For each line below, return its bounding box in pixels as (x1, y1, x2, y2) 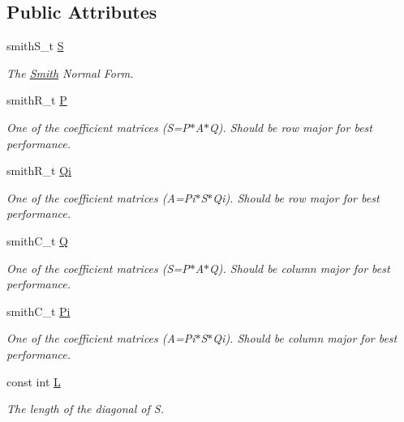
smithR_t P (6, 92, 67, 109)
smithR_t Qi (6, 162, 72, 179)
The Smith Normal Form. (6, 64, 134, 81)
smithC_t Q (6, 232, 68, 249)
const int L (6, 373, 61, 390)
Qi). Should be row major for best (213, 189, 380, 206)
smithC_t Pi (6, 302, 71, 319)
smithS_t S (6, 37, 64, 54)

|---|

Work instruction. Exclude the pictures. Write out the remaining data exactly.

Completed task.
For each line below, return its bounding box in pixels as (x1, y1, x2, y2) 
smithR_t P (6, 92, 67, 109)
smithR_t Qi (6, 162, 72, 179)
The Smith Normal Form. (6, 64, 134, 81)
smithC_t Q (6, 232, 68, 249)
const int L (6, 373, 61, 390)
Qi). Should be row major for best (213, 189, 380, 206)
smithC_t Pi (6, 302, 71, 319)
smithS_t S (6, 37, 64, 54)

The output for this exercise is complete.